Reprezentacja Belgii mocno rozczarowała podczas niedawno zakończonego mundialu. Brązowi medaliści z 2018 roku nie wyszli z grupy, a z posadą pożegnał się trener Roberto Martinez. Natomiast z gry w narodowych barwach zrezygnował Eden Hazard, wieloletni lider oraz kapitan "Czerwonych Diabłów". W 126 meczach w reprezentacji zdobył 33 gole.
Zawodnik Realu Madryt chce w pełni skoncentrować się na odbudowie kariery klubowej, która znalazła się na sporym zakręcie. "Królewscy" chętnie pozbyliby się Belga, który w 2019 roku kosztował ich 115 milionów euro, ale ten nie chce opuszczać stolicy Hiszpanii. Być może jego sytuacja zmieni się w następnych tygodniach, gdyż zdaniem dziennika "AS" w klubie są pod wrażeniem jego determinacji po powrocie do treningów.
Eden Hazard jest jednym z największych transferowych niewypałów. 31-latka permanentnie męczą kontuzje, często miał problemy z utrzymaniem optymalnej wagi. Wszystko to przełożyło się na bardzo małą liczbę rozegranych minut.
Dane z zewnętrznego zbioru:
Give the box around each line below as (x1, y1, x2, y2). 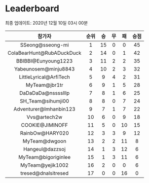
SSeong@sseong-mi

W tym sezonie ligowym jest to raptem 98 minut. Jego kontrakt z Realem Madryt obowiązuje do końca czerwca 2024 roku.
Mistrzowie Hiszpanii do gry wrócą po świętach. Pierwszy mecz ligowy rozegrają 30 grudnia. Ich rywalem będzie Real Valladolid. Podopieczni Carlo Ancelottiego po 14. kolejkach LaLiga tracą dwa punkty do FC Barcelony.